In realtà, la sortita più sorprendente per molti è stata quella di Mancino: il vice-presidente del Csm va oltre la proposta Bongiorno, sposata da Violante, e si dice favorevole ad una forma di immunità senza fare distinzione tra reati commessi prima o dopo l’elezione. Dice Mancino: «Se si decide di introdurre una norma a tutela della funzione, non vedo come si possa fare la differenza tra reati commessi prima di essere eletti e reati commessi nell’esercizio della funzione parlamentare». Proprio uno dei "paletti" che aveva posto la Bongiorno, ottenendo il sì di Violante e la bocciatura del Pdl: «E' una scelta che non capisco che fondamento trovi», dice Giorgio Stracquadanio. «Se si tratta di reati compiuti nell'esercizio delle funzioni di ministro, esiste un tribunale dei ministri. Ma qui stiamo parlando di un altro problema: il problema è che una parte della magistratura, che è politicizzata, cerca scuse per perseguire chi è investito della sovranità popolare».

Il Pd per ora resta freddo. Un tema come quello dell’immunità è tabù in campagna elettorale e sono in molti tra i democratici a dire che «almeno fino alle regionali non se ne farà nulla». In verità, spiega un dirigente, è anche difficile che se ne faccia qualcosa dopo «perché Berlusconi non può accontentarsi dei paletti posti dalla Bongiorno e da Violante. È vero che quei paletti potrebbero poi essere "spostati" in corso di trattativa, ma il premier non sembra disposto a rischiare imprevisti su questo tema». Certo, «Mancino dice sostanzialmente quello che pensano anche Bersani e D’Alema», continua il dirigente Pd, l’esigenza di riequilibrare i rapporti tra politica e magistratura è condivisa anche da parte dei democratici, ma su questo tema il partito potrebbe spaccarsi. Donatella Ferrati è netta: «Certamente da un'intervista come quella della presidente Bongiorno il dato positivo è che si cerca di dare una ragionevolezza all'immunità mettendo dei paletti che in qualche modo tendono a evitare quello che si è verificato con il vecchio articolo 68, ossia quella immunità che era diventata impunità. A quel punto non si può e non si deve ritornare».

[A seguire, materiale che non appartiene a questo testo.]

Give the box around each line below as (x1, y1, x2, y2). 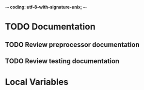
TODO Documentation (5, 21, 96, 32)
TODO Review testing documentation (5, 57, 120, 65)
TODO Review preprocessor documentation (5, 40, 140, 49)
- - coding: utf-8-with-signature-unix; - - (5, 4, 87, 10)
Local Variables (5, 76, 69, 88)
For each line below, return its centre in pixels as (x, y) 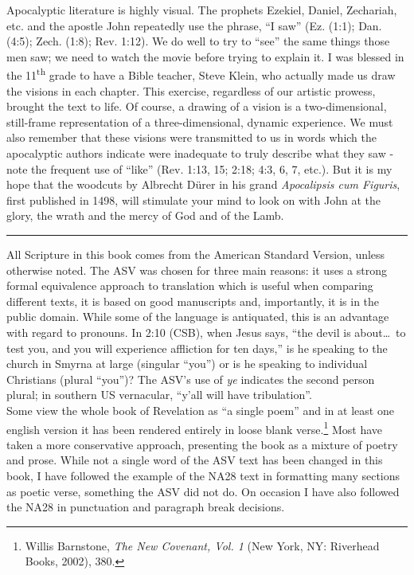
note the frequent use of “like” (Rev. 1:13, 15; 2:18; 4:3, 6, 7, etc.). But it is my (199, 168)
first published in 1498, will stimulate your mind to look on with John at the (193, 199)
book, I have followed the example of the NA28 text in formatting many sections (203, 475)
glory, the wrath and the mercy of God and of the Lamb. (145, 215)
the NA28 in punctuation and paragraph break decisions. (146, 507)
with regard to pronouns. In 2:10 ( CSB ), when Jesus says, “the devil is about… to (206, 332)
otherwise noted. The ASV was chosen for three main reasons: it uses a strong (197, 270)
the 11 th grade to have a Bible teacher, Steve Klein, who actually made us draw (201, 74)
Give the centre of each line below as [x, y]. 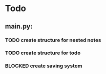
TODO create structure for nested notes [53, 40]
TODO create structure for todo [43, 53]
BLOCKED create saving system [44, 66]
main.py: [19, 26]
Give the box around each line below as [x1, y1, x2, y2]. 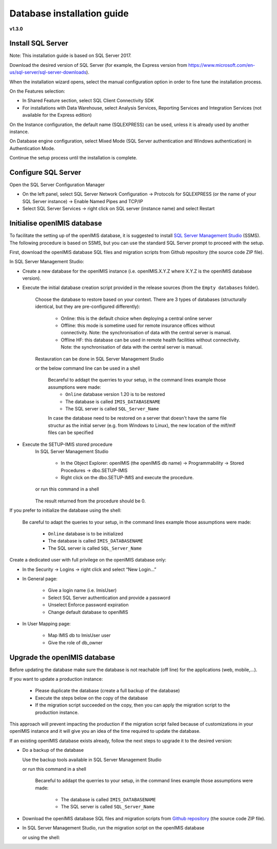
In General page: [22, 575, 57, 582]
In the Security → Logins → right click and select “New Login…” [22, 566, 156, 572]
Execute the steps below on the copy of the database [35, 695, 148, 701]
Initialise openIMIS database [9, 219, 102, 228]
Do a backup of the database [22, 747, 84, 753]
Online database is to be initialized [48, 531, 123, 537]
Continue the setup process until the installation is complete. [9, 155, 137, 161]
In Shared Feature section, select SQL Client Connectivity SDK [22, 98, 154, 104]
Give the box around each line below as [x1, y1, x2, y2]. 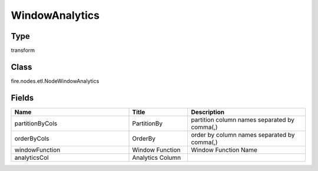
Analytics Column [132, 153, 181, 162]
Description [191, 108, 225, 116]
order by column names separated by [191, 130, 295, 139]
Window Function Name [191, 146, 257, 154]
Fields [11, 93, 34, 103]
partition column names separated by [191, 115, 294, 123]
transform [11, 47, 35, 54]
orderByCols [14, 134, 49, 142]
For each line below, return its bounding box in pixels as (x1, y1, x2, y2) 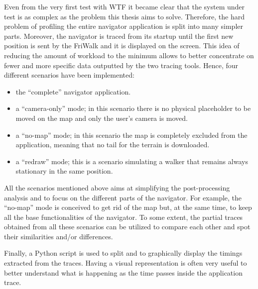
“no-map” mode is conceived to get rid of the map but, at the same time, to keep (4, 202, 252, 212)
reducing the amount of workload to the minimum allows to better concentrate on (4, 50, 254, 60)
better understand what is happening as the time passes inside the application (4, 267, 243, 278)
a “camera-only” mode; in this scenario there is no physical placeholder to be (15, 103, 251, 113)
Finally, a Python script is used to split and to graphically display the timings (4, 248, 243, 258)
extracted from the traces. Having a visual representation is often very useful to (4, 258, 247, 268)
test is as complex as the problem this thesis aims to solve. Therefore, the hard (4, 11, 245, 21)
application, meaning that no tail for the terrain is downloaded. (15, 139, 210, 150)
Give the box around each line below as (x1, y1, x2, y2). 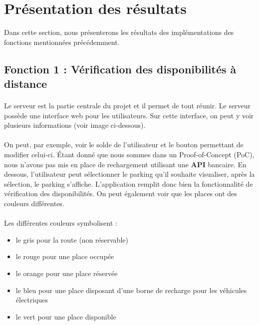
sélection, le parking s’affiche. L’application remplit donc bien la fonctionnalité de (4, 178, 253, 189)
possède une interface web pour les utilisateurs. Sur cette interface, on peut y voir (4, 110, 254, 120)
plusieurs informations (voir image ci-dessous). (4, 120, 146, 130)
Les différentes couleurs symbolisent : (4, 218, 117, 228)
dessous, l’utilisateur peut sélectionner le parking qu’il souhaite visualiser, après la (4, 169, 255, 179)
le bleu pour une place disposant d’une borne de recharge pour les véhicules (15, 285, 247, 295)
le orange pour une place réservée (15, 268, 118, 278)
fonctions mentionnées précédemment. (4, 36, 120, 47)
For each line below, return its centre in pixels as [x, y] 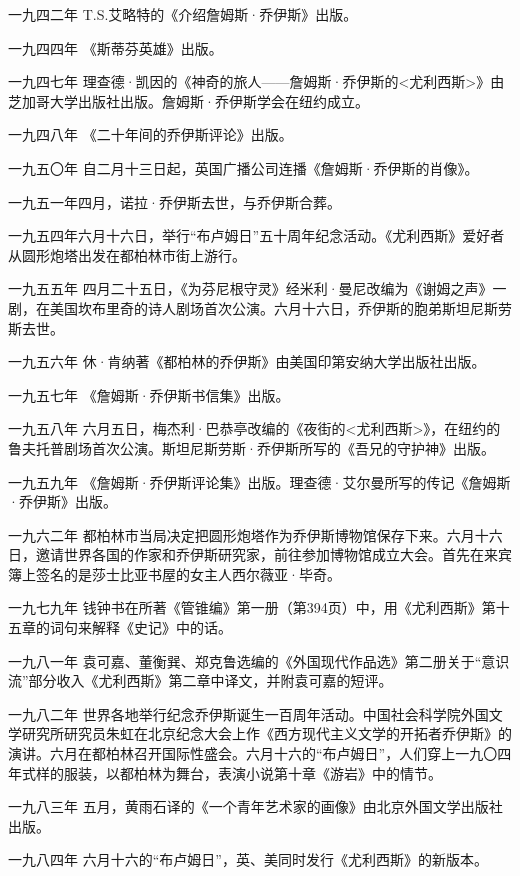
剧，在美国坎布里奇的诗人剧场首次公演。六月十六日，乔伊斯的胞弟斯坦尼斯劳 [260, 307]
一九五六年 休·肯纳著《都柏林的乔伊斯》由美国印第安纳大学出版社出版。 [247, 361]
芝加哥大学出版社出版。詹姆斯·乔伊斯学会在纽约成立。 [188, 100]
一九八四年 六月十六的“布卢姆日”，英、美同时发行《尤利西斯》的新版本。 [248, 859]
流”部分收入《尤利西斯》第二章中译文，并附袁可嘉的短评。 [200, 680]
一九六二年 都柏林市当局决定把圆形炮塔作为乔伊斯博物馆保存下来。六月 [241, 534]
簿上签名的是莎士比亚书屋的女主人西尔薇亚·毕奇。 [174, 573]
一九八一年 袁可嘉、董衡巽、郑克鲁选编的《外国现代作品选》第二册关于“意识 [259, 660]
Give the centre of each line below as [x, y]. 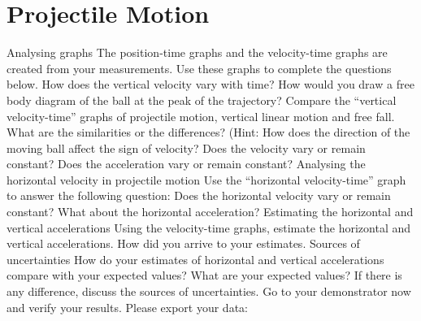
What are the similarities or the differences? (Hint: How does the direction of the [208, 132]
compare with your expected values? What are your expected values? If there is [204, 275]
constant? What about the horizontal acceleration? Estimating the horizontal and [210, 212]
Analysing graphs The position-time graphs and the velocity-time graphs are [197, 52]
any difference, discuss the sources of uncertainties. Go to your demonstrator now [209, 291]
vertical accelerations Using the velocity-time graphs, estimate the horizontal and [209, 227]
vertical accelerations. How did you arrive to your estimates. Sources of [183, 243]
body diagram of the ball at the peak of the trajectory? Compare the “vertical [202, 100]
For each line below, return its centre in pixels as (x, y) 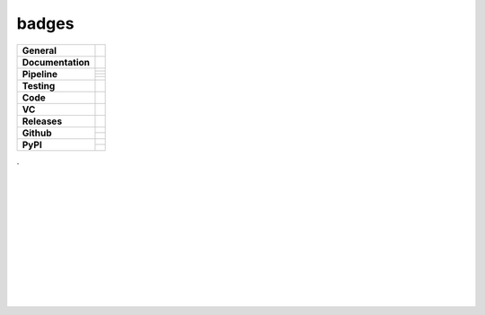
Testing (39, 85)
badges (45, 23)
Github (37, 133)
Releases (42, 121)
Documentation (56, 62)
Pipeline (40, 74)
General (40, 50)
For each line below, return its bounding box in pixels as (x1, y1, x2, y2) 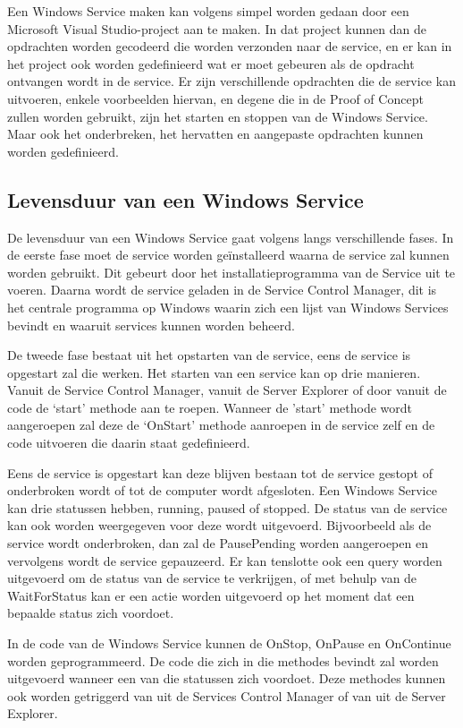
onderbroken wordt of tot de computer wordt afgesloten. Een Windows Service (7, 481, 437, 500)
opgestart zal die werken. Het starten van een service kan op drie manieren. (7, 363, 421, 381)
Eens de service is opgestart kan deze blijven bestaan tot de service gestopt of (7, 463, 434, 482)
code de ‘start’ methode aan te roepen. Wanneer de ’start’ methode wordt (7, 398, 413, 416)
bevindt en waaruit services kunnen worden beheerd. (7, 315, 295, 334)
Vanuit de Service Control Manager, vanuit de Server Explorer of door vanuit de (7, 381, 447, 399)
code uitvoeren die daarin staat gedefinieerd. (7, 433, 250, 452)
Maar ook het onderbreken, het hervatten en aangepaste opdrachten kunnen (7, 124, 424, 143)
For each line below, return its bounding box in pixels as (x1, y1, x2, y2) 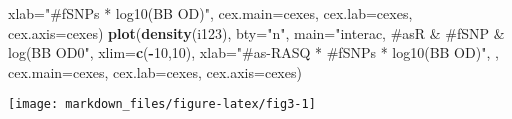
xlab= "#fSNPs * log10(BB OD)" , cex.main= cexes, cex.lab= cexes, (8, 3, 413, 23)
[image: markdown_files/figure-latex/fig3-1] (8, 97, 316, 112)
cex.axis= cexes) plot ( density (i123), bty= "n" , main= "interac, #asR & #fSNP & (8, 22, 505, 43)
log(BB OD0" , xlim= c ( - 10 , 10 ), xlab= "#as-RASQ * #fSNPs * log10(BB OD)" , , (8, 42, 499, 63)
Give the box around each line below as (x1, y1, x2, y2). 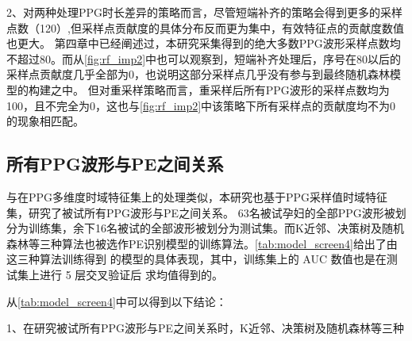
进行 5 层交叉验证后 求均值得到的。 (39, 266, 223, 282)
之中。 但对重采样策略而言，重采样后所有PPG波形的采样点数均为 (50, 81, 390, 98)
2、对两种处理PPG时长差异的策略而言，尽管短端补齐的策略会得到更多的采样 (6, 4, 403, 20)
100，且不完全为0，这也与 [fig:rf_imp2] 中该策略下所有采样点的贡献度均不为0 (6, 97, 396, 113)
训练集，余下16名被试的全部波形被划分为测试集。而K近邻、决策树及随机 (28, 220, 404, 236)
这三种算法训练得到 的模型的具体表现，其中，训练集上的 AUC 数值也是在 (6, 251, 387, 267)
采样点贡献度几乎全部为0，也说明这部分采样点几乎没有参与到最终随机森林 (6, 66, 390, 82)
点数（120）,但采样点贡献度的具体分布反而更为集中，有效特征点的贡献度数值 (6, 19, 404, 36)
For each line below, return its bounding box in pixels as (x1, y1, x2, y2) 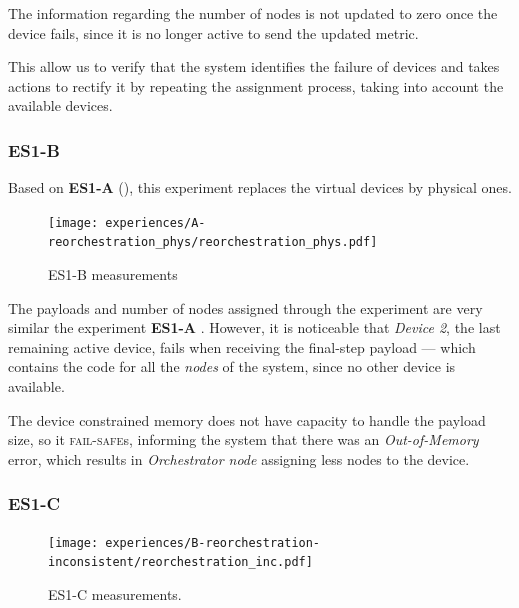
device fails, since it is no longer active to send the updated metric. (8, 22, 419, 43)
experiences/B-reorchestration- (105, 535, 321, 550)
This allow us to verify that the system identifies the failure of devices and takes (8, 56, 500, 77)
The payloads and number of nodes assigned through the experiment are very (8, 297, 483, 318)
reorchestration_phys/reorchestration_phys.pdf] (48, 235, 378, 250)
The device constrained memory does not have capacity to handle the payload (8, 409, 486, 430)
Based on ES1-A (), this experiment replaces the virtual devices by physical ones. (8, 177, 512, 198)
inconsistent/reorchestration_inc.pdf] (48, 555, 313, 570)
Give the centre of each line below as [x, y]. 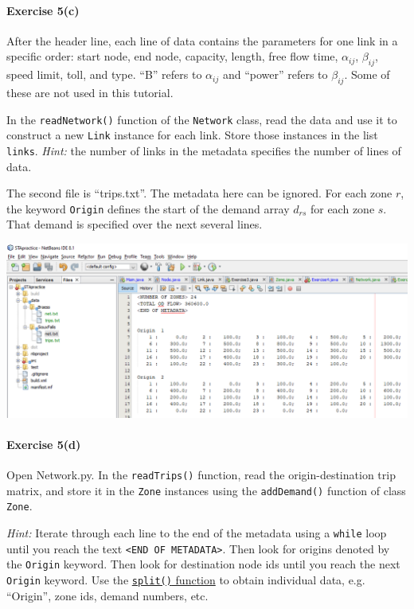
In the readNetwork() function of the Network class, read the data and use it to [202, 119]
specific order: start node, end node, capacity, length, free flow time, [172, 56]
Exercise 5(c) [43, 10]
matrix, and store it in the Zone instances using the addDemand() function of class [206, 490]
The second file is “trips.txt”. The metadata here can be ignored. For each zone [199, 193]
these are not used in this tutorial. [90, 92]
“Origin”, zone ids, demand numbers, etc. [107, 595]
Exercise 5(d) [44, 444]
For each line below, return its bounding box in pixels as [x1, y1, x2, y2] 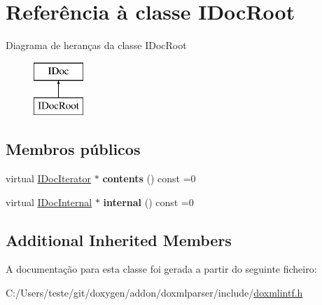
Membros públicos [6, 138, 141, 160]
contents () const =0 [102, 171, 196, 186]
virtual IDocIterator [6, 171, 92, 186]
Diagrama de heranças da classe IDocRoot [6, 38, 187, 53]
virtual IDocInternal [6, 194, 92, 209]
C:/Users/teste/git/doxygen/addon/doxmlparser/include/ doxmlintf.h [6, 285, 303, 300]
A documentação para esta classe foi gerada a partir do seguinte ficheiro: [6, 262, 317, 276]
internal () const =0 [103, 194, 194, 209]
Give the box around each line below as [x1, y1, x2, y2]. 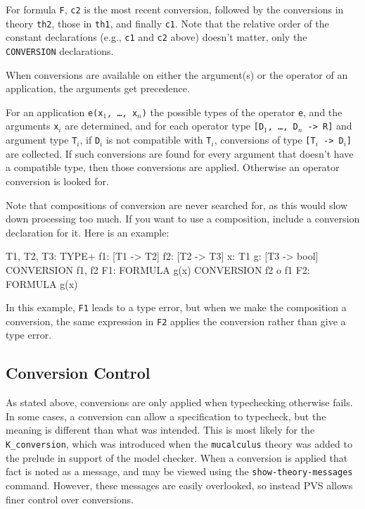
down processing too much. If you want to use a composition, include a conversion [6, 211, 360, 226]
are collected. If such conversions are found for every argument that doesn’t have [6, 146, 354, 161]
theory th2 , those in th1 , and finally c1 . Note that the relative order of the [6, 15, 329, 30]
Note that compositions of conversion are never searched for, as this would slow [6, 197, 348, 212]
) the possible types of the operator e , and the [141, 104, 342, 119]
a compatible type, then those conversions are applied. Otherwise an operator [6, 160, 340, 175]
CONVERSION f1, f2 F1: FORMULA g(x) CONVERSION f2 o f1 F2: [6, 262, 310, 277]
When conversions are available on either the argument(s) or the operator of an [6, 67, 348, 82]
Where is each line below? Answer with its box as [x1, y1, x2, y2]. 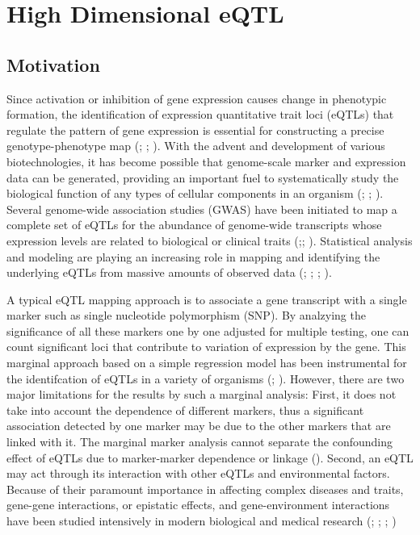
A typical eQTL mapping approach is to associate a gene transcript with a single [6, 290, 407, 307]
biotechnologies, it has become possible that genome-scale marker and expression [6, 153, 406, 169]
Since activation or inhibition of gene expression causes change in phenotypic [6, 90, 387, 107]
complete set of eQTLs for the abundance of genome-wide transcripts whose [6, 216, 382, 233]
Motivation [6, 52, 100, 77]
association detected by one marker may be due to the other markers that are [6, 417, 391, 434]
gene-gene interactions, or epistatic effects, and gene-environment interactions [6, 496, 390, 513]
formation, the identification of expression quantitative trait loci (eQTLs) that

In ogni caso, insistono al Nazareno, non è tema da sollevare in campagna elettorale, troppo alto il rischio di passare per ’inciucistì. Basti vedere il commento fatto oggi da Antonio Di Pietro, pure nella sua nuova versione "di governo", all’ipotesi avanzata da Mancino: «Io non voglio mettermi a discutere - dice Di Pietro - della buona fede di Mancino, anzi per essere chiari credo nella sua buona fede. Però credo anche che l’immunità ex articolo 68 così com’era una volta porta all’impunità. Dissento rispettosamente dalle posizioni di Mancino». Parole che hanno spinto lo stesso vice-presidente del Csm ad una precisazione: «Io non propongo l’impunità - ha detto - perché nella mia proposta ci sono parecchi paletti». Peraltro, il dibattito si svolge proprio nel giorno delle nuove accuse di collusioni con la mafia, arrivate da Massimo Ciancimino. Parole che inaspriscono il clima e che fanno dire al ministro Angelino Alfano che «è in corso un tentativo di delegittimare il governo».

Di fronte a tutto questo il Pd resta guardingo. Su Ciancimino la linea ufficiale è basso profilo, affidata al responsabile del forum giustizia Andrea Orlando: «Lasciamo lavorare la magistratura, che saprà discernere nelle dichiarazioni di Ciancimino e restituirci un quadro certo su uno dei momenti più difficili e opachi della nostra storia recente». E sempre ad Orlando spetta il compito di parlare sul tema della giustizia: «Mentre chiudono le fabbriche le Camere lavorano solo per salvare Berlusconi. Se la maggioranza vuole affrontare seriamente il tema delle riforme, anche quelle costituzionali necessarie a modernizzare il Paese, sgomberi il tavolo da questi espedienti e non confonda i problemi della giustizia con quelli di Berlusconi».